--- The input Enclosed Below ---

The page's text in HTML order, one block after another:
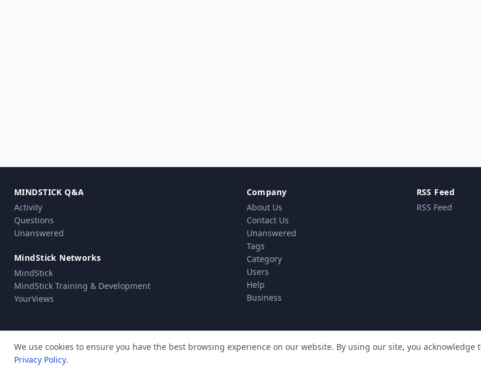
MINDSTICK Q&A
Activity
Questions
Unanswered
MindStick Networks
MindStick
MindStick Training & Development
YourViews
Company
About Us
Contact Us
Unanswered
Tags
Category
Users
Help
Business
RSS Feed
RSS Feed
© Copyright 2010 - 2026 MindStick Software Pvt. Ltd. All Rights Reserved
We use cookies to ensure you have the best browsing experience on our website. By using our site, you
Privacy Policy.
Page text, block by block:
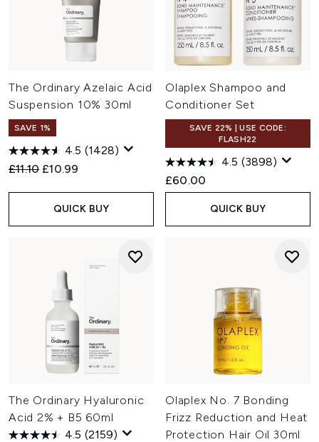
The Ordinary Azelaic Acid
Suspension 10% 30ml
SAVE 1%
4.5 (1428)
Recommended Retail Price:
£11.10 Current price:
£10.99
QUICK BUY
Olaplex Shampoo and
Conditioner Set
SAVE 22% | USE CODE:
FLASH22
4.5 (3898)
£60.00
QUICK BUY
The Ordinary Hyaluronic
Acid 2% + B5 60ml
4.5 (2159)
Olaplex No. 7 Bonding
Frizz Reduction and Heat
Protection Hair Oil 30ml

--- End of Enclosed The input ---

(Aim of the exercise) Every line holding the word "block" should be copied out of the records above.

(Solved exercise)
The page's text in HTML order, one block after another:
Page text, block by block:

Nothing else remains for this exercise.